▶ SUPPLIED RECORDS:

-------------------------

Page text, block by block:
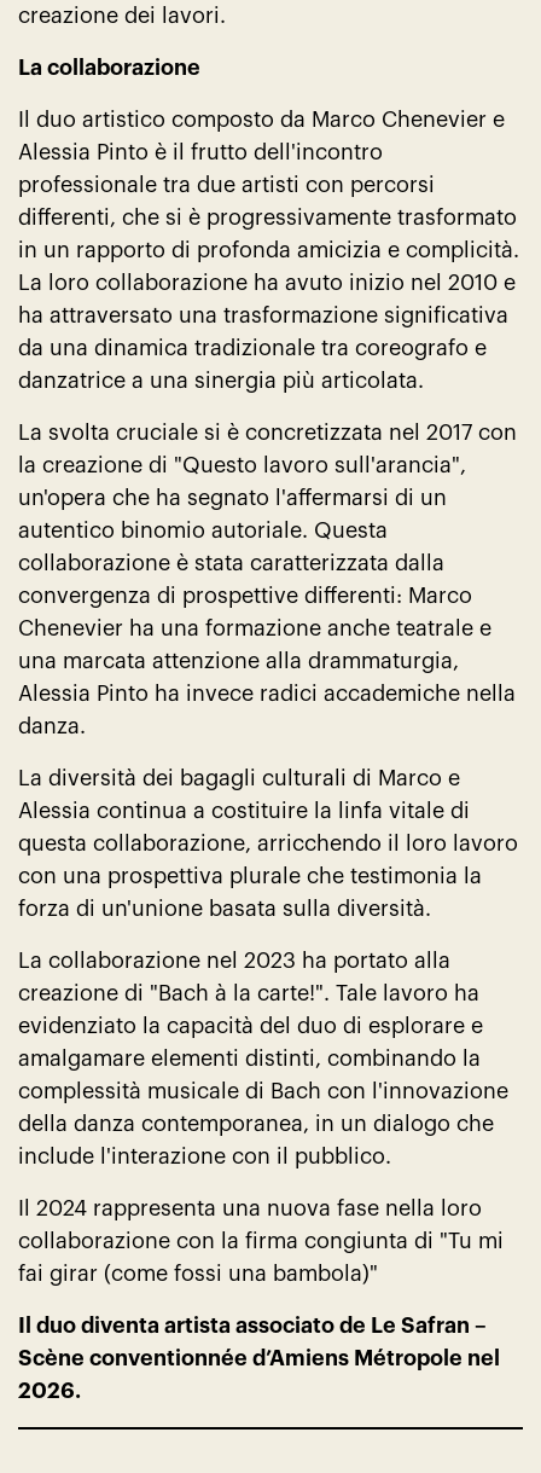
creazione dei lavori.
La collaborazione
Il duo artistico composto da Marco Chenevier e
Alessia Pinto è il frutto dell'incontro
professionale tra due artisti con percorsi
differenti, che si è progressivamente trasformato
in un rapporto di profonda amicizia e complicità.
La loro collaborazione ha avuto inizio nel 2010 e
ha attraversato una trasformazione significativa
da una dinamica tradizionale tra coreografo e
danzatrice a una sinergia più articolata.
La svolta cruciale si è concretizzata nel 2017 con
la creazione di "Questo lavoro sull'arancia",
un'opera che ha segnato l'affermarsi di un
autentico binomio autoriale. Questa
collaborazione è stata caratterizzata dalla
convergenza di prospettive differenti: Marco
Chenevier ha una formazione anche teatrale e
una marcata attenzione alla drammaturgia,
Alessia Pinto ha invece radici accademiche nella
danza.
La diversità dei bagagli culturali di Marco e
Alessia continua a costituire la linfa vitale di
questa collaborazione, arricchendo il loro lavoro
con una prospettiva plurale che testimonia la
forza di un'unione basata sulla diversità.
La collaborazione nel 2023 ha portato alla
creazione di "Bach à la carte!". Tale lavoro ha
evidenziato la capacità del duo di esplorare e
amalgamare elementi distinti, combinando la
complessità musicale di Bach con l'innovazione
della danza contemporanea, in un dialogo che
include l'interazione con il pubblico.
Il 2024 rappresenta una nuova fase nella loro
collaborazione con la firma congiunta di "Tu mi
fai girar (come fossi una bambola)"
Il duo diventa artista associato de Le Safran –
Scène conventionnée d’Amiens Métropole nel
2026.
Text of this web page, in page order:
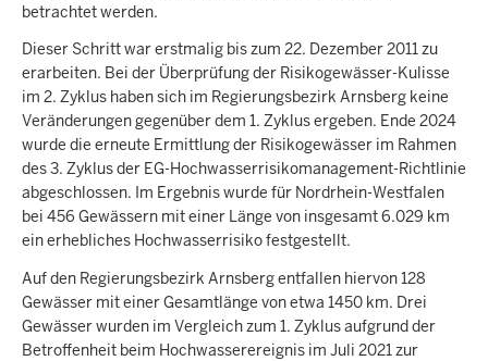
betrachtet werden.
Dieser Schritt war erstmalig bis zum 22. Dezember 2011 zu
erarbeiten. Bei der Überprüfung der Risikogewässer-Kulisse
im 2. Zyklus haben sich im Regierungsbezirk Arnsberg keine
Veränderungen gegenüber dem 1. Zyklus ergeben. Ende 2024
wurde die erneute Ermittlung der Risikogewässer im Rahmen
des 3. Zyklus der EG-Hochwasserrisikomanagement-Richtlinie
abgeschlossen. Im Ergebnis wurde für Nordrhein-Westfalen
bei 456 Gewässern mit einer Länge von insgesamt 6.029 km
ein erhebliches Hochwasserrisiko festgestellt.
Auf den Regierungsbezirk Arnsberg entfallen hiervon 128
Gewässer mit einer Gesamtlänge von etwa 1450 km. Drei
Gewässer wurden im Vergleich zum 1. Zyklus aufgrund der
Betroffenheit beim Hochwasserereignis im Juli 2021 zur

-------------------------

▶ WORK REQUEST: An exact, complete copy of the lines above from the one with "collaborazione è stata caratterizzata dalla" through the one with "Text of this" is the whole answer.

▶ WORKED SOLUTION:
collaborazione è stata caratterizzata dalla
convergenza di prospettive differenti: Marco
Chenevier ha una formazione anche teatrale e
una marcata attenzione alla drammaturgia,
Alessia Pinto ha invece radici accademiche nella
danza.
La diversità dei bagagli culturali di Marco e
Alessia continua a costituire la linfa vitale di
questa collaborazione, arricchendo il loro lavoro
con una prospettiva plurale che testimonia la
forza di un'unione basata sulla diversità.
La collaborazione nel 2023 ha portato alla
creazione di "Bach à la carte!". Tale lavoro ha
evidenziato la capacità del duo di esplorare e
amalgamare elementi distinti, combinando la
complessità musicale di Bach con l'innovazione
della danza contemporanea, in un dialogo che
include l'interazione con il pubblico.
Il 2024 rappresenta una nuova fase nella loro
collaborazione con la firma congiunta di "Tu mi
fai girar (come fossi una bambola)"
Il duo diventa artista associato de Le Safran –
Scène conventionnée d’Amiens Métropole nel
2026.
Text of this web page, in page order:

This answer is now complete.